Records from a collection

++++++++++

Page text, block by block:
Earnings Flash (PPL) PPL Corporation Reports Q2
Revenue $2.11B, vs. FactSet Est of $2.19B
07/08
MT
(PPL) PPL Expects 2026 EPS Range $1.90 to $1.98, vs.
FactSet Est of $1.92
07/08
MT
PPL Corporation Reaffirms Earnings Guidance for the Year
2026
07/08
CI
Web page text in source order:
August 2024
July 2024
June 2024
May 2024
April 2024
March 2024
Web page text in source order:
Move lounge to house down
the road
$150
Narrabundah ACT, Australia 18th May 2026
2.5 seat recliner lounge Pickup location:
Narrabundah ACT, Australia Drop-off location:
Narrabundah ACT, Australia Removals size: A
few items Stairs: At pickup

++++++++++

Exercise prompt> Please output the line that contains "August 2024" and every line after it in the entries above, exactly, and nothing more.

Your solution>
August 2024
July 2024
June 2024
May 2024
April 2024
March 2024
Web page text in source order:
Move lounge to house down
the road
$150
Narrabundah ACT, Australia 18th May 2026
2.5 seat recliner lounge Pickup location:
Narrabundah ACT, Australia Drop-off location:
Narrabundah ACT, Australia Removals size: A
few items Stairs: At pickup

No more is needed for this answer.